# EXERCISE REQUIREMENTS:
Output all records exactly, with no images.

# PROVIDED DATA:
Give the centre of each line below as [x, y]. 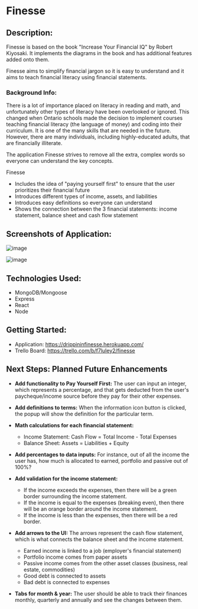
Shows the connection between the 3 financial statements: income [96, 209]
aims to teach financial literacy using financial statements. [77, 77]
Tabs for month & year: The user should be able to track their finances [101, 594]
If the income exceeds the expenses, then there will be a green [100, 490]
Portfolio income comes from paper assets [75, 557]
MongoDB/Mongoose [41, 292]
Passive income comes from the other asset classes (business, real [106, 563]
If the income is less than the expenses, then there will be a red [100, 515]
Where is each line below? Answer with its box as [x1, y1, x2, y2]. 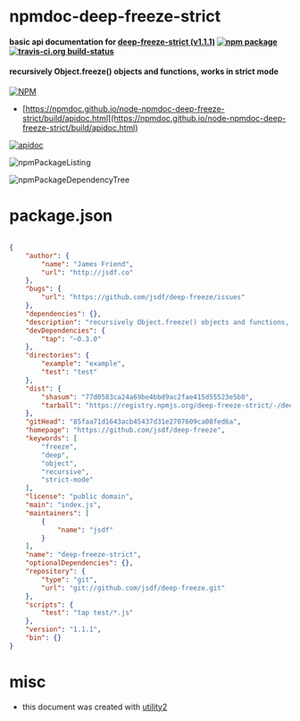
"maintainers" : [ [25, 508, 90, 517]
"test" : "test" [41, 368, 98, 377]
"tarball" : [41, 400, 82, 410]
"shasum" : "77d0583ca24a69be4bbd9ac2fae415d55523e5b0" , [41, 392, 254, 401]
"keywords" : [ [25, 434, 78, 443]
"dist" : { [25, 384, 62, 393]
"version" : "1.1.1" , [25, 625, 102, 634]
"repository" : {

# EXERCISE SOLUTION:
Give the centre of each line below as [x, y]. 
Shows the connection between the 3 financial statements: income [96, 209]
aims to teach financial literacy using financial statements. [77, 77]
Tabs for month & year: The user should be able to track their finances [101, 594]
If the income exceeds the expenses, then there will be a green [100, 490]
Portfolio income comes from paper assets [75, 557]
MongoDB/Mongoose [41, 292]
Passive income comes from the other asset classes (business, real [106, 563]
If the income is less than the expenses, then there will be a red [100, 515]
Where is each line below? Answer with its box as [x1, y1, x2, y2]. 
"maintainers" : [ [25, 508, 90, 517]
"test" : "test" [41, 368, 98, 377]
"tarball" : [41, 400, 82, 410]
"shasum" : "77d0583ca24a69be4bbd9ac2fae415d55523e5b0" , [41, 392, 254, 401]
"keywords" : [ [25, 434, 78, 443]
"dist" : { [25, 384, 62, 393]
"version" : "1.1.1" , [25, 625, 102, 634]
"repository" : {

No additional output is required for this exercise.